### Problem details
Copy out each line of the data holding "approaches".

Listed entries section start

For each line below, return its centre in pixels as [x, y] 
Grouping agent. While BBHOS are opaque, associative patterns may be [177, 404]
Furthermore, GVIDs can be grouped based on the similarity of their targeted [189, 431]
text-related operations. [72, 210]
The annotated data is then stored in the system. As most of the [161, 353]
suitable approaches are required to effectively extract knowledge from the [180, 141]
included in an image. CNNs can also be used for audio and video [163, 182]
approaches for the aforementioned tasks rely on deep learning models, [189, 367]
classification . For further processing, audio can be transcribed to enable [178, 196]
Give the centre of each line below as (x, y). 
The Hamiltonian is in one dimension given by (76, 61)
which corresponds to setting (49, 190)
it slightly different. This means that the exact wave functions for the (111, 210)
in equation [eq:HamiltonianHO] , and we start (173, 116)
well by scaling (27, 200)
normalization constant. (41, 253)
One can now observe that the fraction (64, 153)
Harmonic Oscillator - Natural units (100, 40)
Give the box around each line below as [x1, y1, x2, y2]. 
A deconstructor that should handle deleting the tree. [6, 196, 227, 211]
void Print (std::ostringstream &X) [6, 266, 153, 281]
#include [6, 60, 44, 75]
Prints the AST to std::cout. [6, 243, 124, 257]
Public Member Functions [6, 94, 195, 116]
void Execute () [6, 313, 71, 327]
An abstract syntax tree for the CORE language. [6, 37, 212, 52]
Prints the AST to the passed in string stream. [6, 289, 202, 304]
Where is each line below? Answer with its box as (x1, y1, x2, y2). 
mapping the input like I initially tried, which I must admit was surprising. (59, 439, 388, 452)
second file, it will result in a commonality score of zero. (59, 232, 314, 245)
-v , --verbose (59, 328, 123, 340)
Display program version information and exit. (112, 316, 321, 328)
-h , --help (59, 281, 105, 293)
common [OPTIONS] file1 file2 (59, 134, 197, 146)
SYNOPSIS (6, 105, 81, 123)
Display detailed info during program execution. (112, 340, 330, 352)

Listed entries section end

### Response below
suitable approaches are required to effectively extract knowledge from the [180, 141]
approaches for the aforementioned tasks rely on deep learning models, [189, 367]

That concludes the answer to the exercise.